I sorta look at Jean Rollin as a director who uses this Bresson-esque poetry of images to present a world of sensual decay, the crumbling remnants of man haunting those living wanderers who happen upon them. Withered headstones and crumbling statues haunt with the ghosts of humans past; the faint pall of dreams, desires and love from lives since decayed. To this, he adds surrealist fairy tale horror elements; mythical creatures (often vampires) and symbols and such. The result is a dreamlike discord between two worlds that normally don’t find themselves colliding.

Look no further than the opening scene of La Rose de Fer, where Francoise Pascal walks along a beach.

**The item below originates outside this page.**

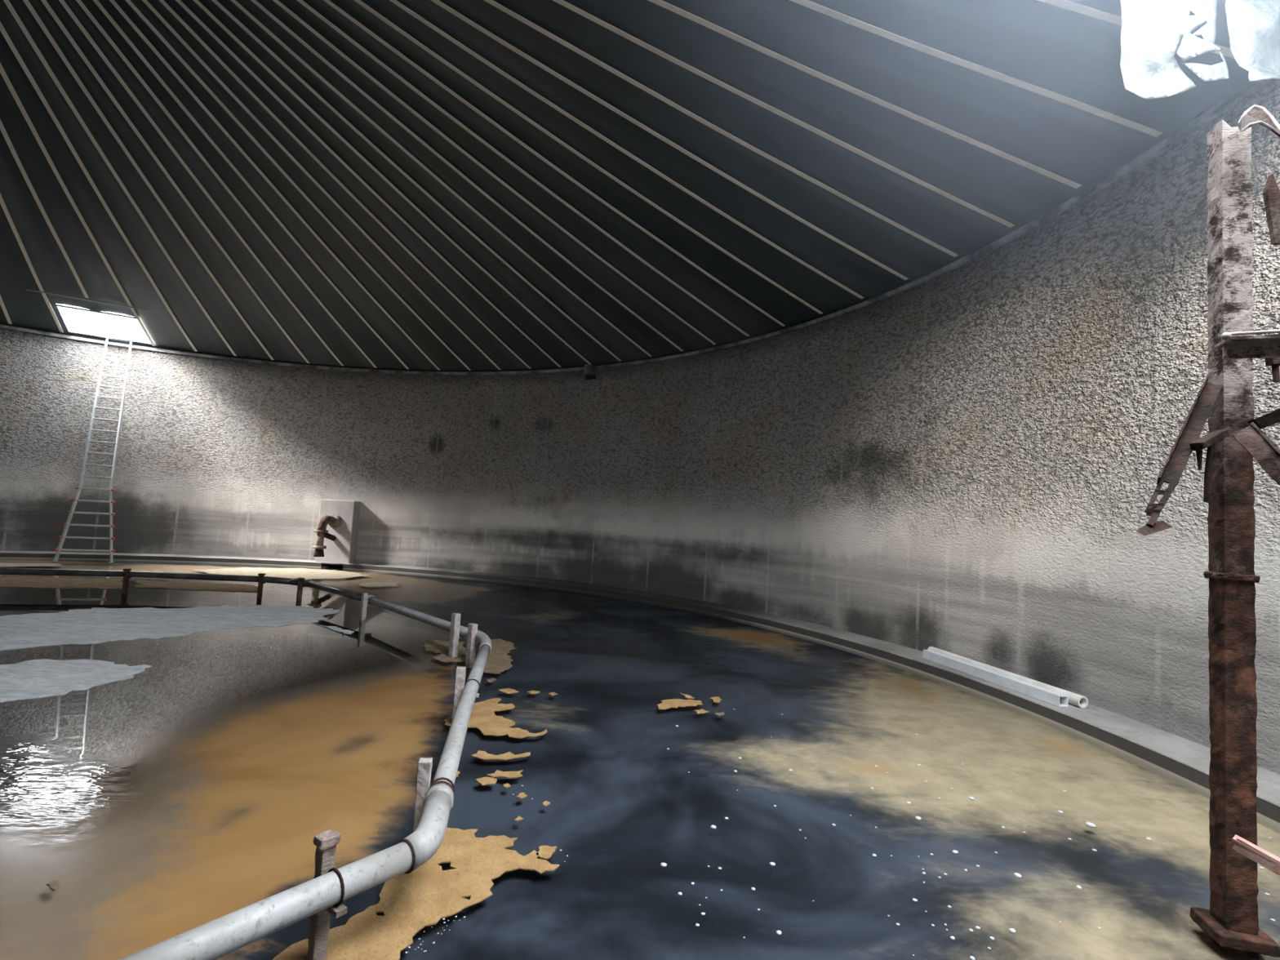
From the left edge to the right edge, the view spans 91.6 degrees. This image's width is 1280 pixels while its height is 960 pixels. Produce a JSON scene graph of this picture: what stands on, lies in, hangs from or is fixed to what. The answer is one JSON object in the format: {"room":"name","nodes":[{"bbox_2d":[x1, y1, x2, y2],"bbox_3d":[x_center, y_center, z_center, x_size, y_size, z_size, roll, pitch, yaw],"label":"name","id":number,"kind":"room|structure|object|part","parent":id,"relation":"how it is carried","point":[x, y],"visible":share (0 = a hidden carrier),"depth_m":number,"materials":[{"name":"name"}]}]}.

She sensually takes in the natural physicality of it all, but finds a mysterious iron rose that has washed ashore, coal black and worn. Where did this come from? She finds it beautiful, holding it up and caressing it, but it also seems to reek of death. She throws it back into the sea and continues along the shore and out of frame.

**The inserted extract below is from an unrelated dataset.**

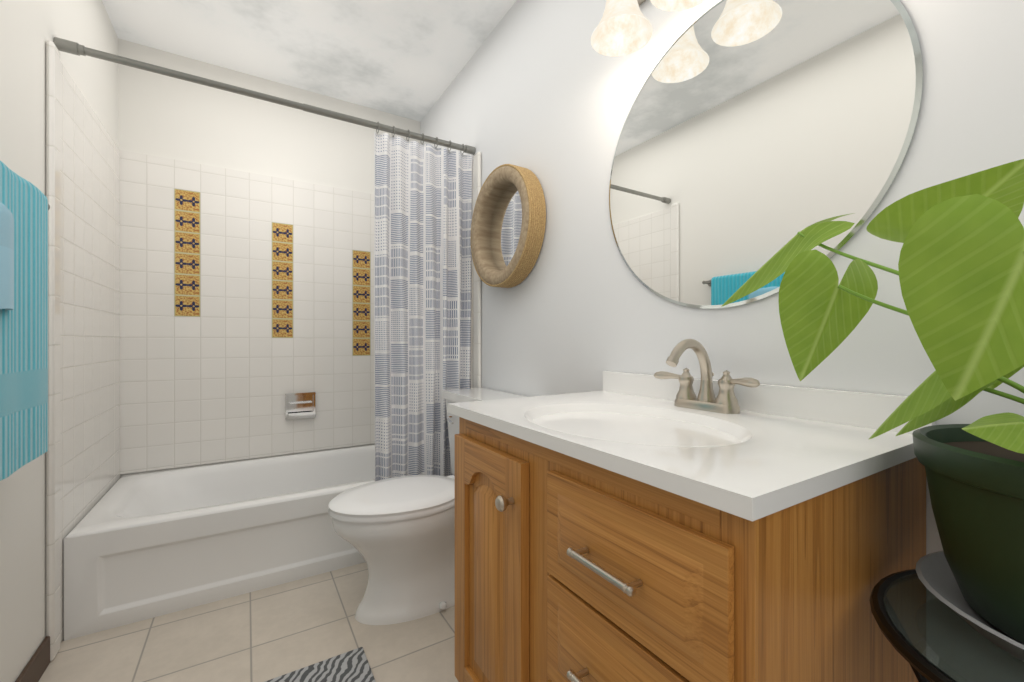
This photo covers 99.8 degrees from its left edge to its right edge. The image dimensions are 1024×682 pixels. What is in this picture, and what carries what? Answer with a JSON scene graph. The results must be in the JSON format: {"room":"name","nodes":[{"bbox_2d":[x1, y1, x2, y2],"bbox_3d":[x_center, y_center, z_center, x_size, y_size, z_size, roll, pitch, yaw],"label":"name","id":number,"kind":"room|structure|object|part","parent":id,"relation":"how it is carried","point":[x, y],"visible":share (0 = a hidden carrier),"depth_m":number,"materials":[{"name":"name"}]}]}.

This opening scene represents, for me, a wonderful distillation of Jean Rollin’s cinema. Here we have a reoccurring location (Rollin’s favorite beach, which pops up in many of his films), and a character in a trance like enchantment of it’s tangible beauty. She finds a symbol both poetic and decayed lying amidst this ephemeral portrait of nature. This scene is also a dream, a mystery that haunts the character throughout the film.

“Dying while he was sleeping, he experienced a dream. His dream was the wave, that would climb up the beach. The wave that descends. Your eyes in these eyes. Your lips on these lips. It is to you I would like to say farewell to life. You who will cry for me until I am in the mood to cry for myself.”

She notices a young poet at some sort of get together, and he recites the above poem while looking into her eyes. They quickly fall in love, playfully chasing each other in and around an old train. The contrasting primary colors of their clothing (red and yellow, respectively) cause them to stick out amongst these remnants of industrial society. They ride their bikes to a graveyard and enter, deciding to explore and have a picnic. The couple then make love in an underground tomb, but when they exit to the surface, they find that darkness has already descended, and fear sets in as they become lost trying to find their way out.

At this point, the film becomes a two person play, tragedy from within, as they become engulfed by this graveyard over the course of a night. He tries to impose his strength and logic on the situation, scoffing at the idea that these graves are sacred, that these people are in a better place. She, on the other hand, ascribes meaning and respect to these graves, and remains haunted by the vision of the rose as she becomes paralyzed with fear.

Inevitably, she actually finds an iron rose, the same as in her dream, and this sets off something within her. This eventually inspires her to recite her own poem, coming forth as if a spirit was speaking through her, an answer to the earlier poem that initially awakened this romance within her. His poem seemed to her to be a reflection of the dream, and, resultingly, fatefully pointed her to a brief love affair, the likes of which she had never felt. As this “spirit” world engulfs her, her poem and resultant actions become, in a crumbling mind, a fulfillment of this dream; a final response to this beautiful poem she sought, not just to listen to, but to physically explore.